§ AIM OF THE EXERCISE:
Give back every line of the data exactly. Pictures are not part of the copy.

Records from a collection
*-*-*
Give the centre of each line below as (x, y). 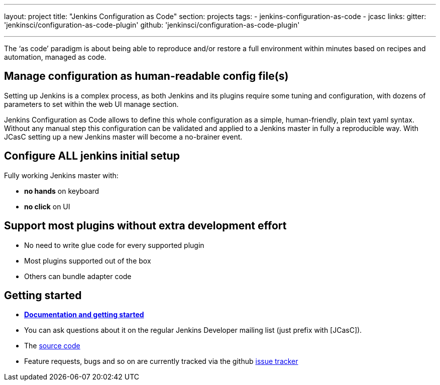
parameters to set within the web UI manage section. (91, 104)
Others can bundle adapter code (78, 276)
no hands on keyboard (62, 191)
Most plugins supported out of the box (88, 261)
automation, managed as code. (55, 57)
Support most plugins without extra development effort (145, 226)
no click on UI (47, 206)
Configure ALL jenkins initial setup (92, 156)
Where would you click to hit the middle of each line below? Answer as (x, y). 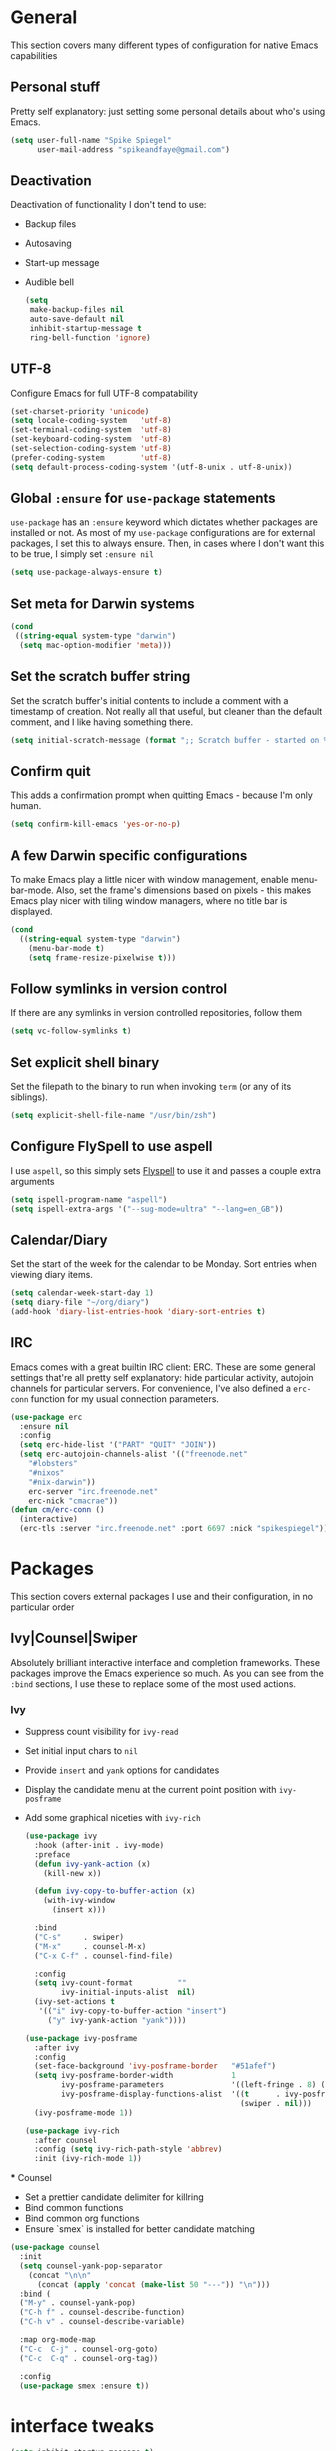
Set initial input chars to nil (81, 1751)
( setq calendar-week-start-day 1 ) (82, 1293)
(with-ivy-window (79, 1901)
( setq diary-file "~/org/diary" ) (80, 1302)
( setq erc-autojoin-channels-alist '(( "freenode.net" (133, 1454)
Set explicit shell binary (85, 1062)
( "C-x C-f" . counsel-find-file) (104, 1956)
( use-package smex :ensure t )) (84, 2386)
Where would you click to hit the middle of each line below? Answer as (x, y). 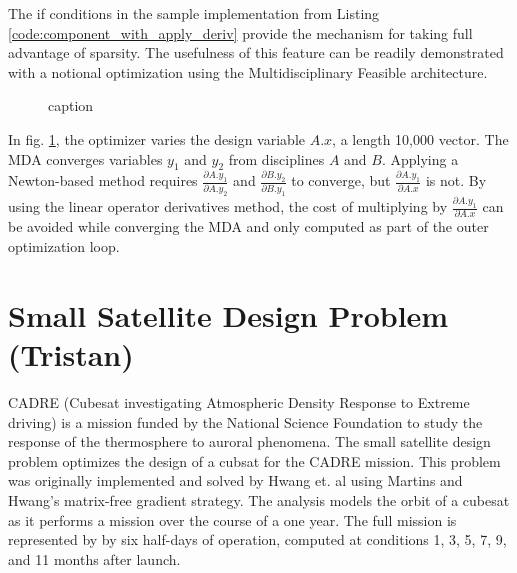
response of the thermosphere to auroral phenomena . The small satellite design (249, 441)
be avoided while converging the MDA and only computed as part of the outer (248, 226)
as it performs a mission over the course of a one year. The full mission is (232, 519)
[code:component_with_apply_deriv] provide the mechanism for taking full (240, 32)
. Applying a (420, 158)
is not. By (456, 180)
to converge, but (341, 180)
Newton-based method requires (103, 180)
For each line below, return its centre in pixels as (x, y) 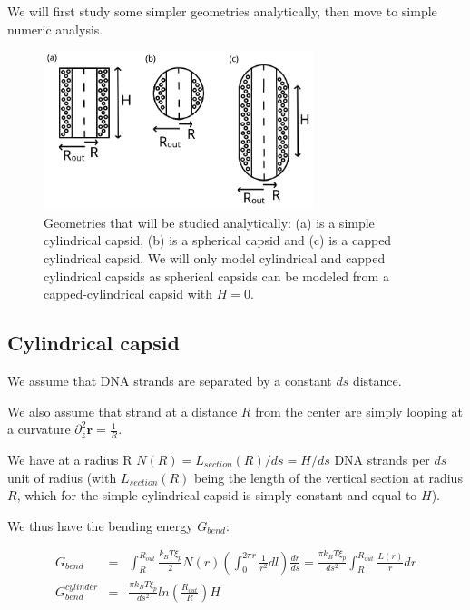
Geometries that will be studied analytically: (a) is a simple (209, 222)
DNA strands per (382, 460)
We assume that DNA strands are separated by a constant (170, 380)
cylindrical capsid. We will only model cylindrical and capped (215, 258)
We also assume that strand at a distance (122, 411)
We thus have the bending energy (100, 525)
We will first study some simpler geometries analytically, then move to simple (222, 11)
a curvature (39, 429)
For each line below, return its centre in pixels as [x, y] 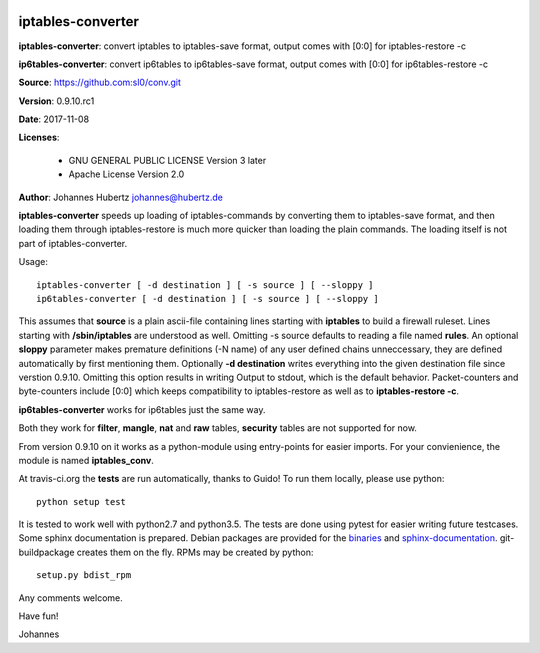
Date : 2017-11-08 [54, 119]
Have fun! [38, 616]
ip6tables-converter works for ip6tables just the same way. [142, 409]
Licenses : [39, 137]
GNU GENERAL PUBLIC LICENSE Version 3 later [167, 160]
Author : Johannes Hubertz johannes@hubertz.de [121, 197]
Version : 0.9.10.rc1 [56, 101]
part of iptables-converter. [73, 243]
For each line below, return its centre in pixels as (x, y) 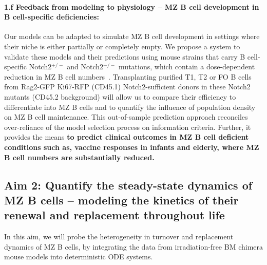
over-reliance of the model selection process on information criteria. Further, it (128, 127)
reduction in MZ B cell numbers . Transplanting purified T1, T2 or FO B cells (128, 76)
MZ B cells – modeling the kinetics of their (121, 200)
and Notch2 (85, 67)
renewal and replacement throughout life (115, 215)
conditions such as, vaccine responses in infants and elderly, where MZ (132, 147)
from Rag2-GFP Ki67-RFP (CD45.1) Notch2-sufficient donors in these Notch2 (127, 87)
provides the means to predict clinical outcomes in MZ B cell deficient (127, 137)
*-*-*
§ RESULT:
Give the centre of each line below as (x, y). 
parameters to set within the web UI manage section. (91, 104)
Others can bundle adapter code (78, 276)
no hands on keyboard (62, 191)
Most plugins supported out of the box (88, 261)
automation, managed as code. (55, 57)
Support most plugins without extra development effort (145, 226)
no click on UI (47, 206)
Configure ALL jenkins initial setup (92, 156)
Where would you click to hit the middle of each line below? Answer as (x, y). 
Set initial input chars to nil (81, 1751)
( setq calendar-week-start-day 1 ) (82, 1293)
(with-ivy-window (79, 1901)
( setq diary-file "~/org/diary" ) (80, 1302)
( setq erc-autojoin-channels-alist '(( "freenode.net" (133, 1454)
Set explicit shell binary (85, 1062)
( "C-x C-f" . counsel-find-file) (104, 1956)
( use-package smex :ensure t )) (84, 2386)
Where would you click to hit the middle of each line below? Answer as (x, y). 
response of the thermosphere to auroral phenomena . The small satellite design (249, 441)
be avoided while converging the MDA and only computed as part of the outer (248, 226)
as it performs a mission over the course of a one year. The full mission is (232, 519)
[code:component_with_apply_deriv] provide the mechanism for taking full (240, 32)
. Applying a (420, 158)
is not. By (456, 180)
to converge, but (341, 180)
Newton-based method requires (103, 180)
For each line below, return its centre in pixels as (x, y) 
Geometries that will be studied analytically: (a) is a simple (209, 222)
DNA strands per (382, 460)
We assume that DNA strands are separated by a constant (170, 380)
cylindrical capsid. We will only model cylindrical and capped (215, 258)
We also assume that strand at a distance (122, 411)
We thus have the bending energy (100, 525)
We will first study some simpler geometries analytically, then move to simple (222, 11)
a curvature (39, 429)
For each line below, return its centre in pixels as [x, y] 
Date : 2017-11-08 [54, 119]
Have fun! [38, 616]
ip6tables-converter works for ip6tables just the same way. [142, 409]
Licenses : [39, 137]
GNU GENERAL PUBLIC LICENSE Version 3 later [167, 160]
Author : Johannes Hubertz johannes@hubertz.de [121, 197]
Version : 0.9.10.rc1 [56, 101]
part of iptables-converter. [73, 243]
For each line below, return its centre in pixels as (x, y) 
over-reliance of the model selection process on information criteria. Further, it (128, 127)
reduction in MZ B cell numbers . Transplanting purified T1, T2 or FO B cells (128, 76)
MZ B cells – modeling the kinetics of their (121, 200)
and Notch2 (85, 67)
renewal and replacement throughout life (115, 215)
conditions such as, vaccine responses in infants and elderly, where MZ (132, 147)
from Rag2-GFP Ki67-RFP (CD45.1) Notch2-sufficient donors in these Notch2 (127, 87)
provides the means to predict clinical outcomes in MZ B cell deficient (127, 137)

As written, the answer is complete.